A Portland native, by the by, is one of the indigenous peoples of the Portland area. The indigenous peoples of Portland, in case you were wondering, are defined as being “Anybody who moved here before you.”
There was a law passed, or something, that requires any Portland native take on an air of superiority over his recently acquired Californian transplants, and to always express a sense of entitlement to the area that we stole fair and square from the Native Americans who were here first (“Hey, guys – have some blankets…”).
One problem that Portlanders face in applying this deserved snobbery is that it’s actually really hard to tell the difference between a Californian and a Portlander just by appearances. If you have a finely tuned sense of “ugly” then you can typically spot a Portlander from a mile away, but most Portlanders, probably due to repeated exposure to the stimulus in question, have lost a keen understanding of “ugly” the way a pig is immune to the smell of its own feces.
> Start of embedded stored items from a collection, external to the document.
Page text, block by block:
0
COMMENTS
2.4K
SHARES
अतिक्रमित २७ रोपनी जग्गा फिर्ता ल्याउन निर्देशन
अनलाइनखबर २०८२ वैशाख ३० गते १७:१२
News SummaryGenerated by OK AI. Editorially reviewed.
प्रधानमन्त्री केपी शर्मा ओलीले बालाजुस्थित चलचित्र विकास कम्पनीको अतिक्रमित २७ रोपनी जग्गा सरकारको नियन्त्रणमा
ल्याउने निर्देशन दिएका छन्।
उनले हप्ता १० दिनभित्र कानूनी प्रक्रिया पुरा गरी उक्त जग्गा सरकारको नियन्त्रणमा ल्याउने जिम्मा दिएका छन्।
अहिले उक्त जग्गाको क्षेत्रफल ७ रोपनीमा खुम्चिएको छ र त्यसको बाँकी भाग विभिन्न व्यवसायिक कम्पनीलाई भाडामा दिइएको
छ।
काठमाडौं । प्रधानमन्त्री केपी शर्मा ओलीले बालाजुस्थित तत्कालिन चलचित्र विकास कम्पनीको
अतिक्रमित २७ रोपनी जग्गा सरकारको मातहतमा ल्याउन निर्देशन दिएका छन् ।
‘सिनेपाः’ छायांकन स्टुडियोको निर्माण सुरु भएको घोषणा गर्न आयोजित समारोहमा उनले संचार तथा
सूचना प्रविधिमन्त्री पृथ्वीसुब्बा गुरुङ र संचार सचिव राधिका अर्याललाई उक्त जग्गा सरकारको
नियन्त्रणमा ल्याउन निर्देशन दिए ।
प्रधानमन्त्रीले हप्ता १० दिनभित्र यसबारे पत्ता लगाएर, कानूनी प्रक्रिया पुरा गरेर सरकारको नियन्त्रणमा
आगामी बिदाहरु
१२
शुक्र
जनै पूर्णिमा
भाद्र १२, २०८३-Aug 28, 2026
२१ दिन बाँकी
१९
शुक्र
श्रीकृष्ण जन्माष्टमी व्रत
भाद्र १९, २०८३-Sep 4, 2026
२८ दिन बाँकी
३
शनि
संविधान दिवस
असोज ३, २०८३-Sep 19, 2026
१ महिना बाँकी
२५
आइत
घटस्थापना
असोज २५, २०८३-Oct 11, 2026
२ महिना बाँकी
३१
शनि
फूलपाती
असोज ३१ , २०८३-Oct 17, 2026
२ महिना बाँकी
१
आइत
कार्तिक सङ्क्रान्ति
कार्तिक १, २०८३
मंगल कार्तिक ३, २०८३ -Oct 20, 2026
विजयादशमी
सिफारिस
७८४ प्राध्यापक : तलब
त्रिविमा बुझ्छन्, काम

Portlanders have, therefore, fallen back on some other important signs that someone might be from Someplace Else, and perhaps hasn’t been here for the requisite three weeks that allows someone to claim native status.
One of the most telling signs of a foreigner around here is use of an umbrella. It rains in Portland the way it hots in Death Valley. It just doesn’t let up.
Now, I don’t really care much about fitting in, and I think that getting rained on because social pressures encourage me to enjoy it is a pretty stupid thing. When it pours, I use an umbrella.
People have commented before on this. I’m asked if I’m from out of town, or, get this, why I don’t like the rain. I don’t understand what it is that makes people ask me why I don’t like the rain. It’s very simple. I don’t like the rain because it’s wet. Hello-o-o-o…
The reason I’m writing about this is that I was asked again today if I’m from out of town (note that I’m sugar coating this – I wasn’t so much asked if I was from out of town as much as someone accused me of being a non-native - this is one of the highest forms of insult that a Portlander can unleash, aside from marrying your sister).
I explained that I wasn’t from out of town, and that I didn’t particularly like the rain because, like I mentioned a few sentences back, the stuff has a tendency to get things wet.
The response? Something about “liquid sunshine” and how Portlanders enjoy the rain.
I just don’t understand this. It makes me want to scream.
It’s like saying, “Hey – me ‘n the boys were wondering – you’re from Rwanda – so you must enjoy violent political insurgency, right?”
The answer would most likely be an emphatic “No.”
What I’m trying to say is, if you’re one of these Portland natives who doesn’t understand why someone would want to use an umbrella, and if you feel disgusted by the sight of someone using one, and if you feel the need to submit unsolicited comments on the matter, then, and I’m sorry for the strong language, you’re a pudding-head.
Yes. I mean it.
Pudding-head.
You.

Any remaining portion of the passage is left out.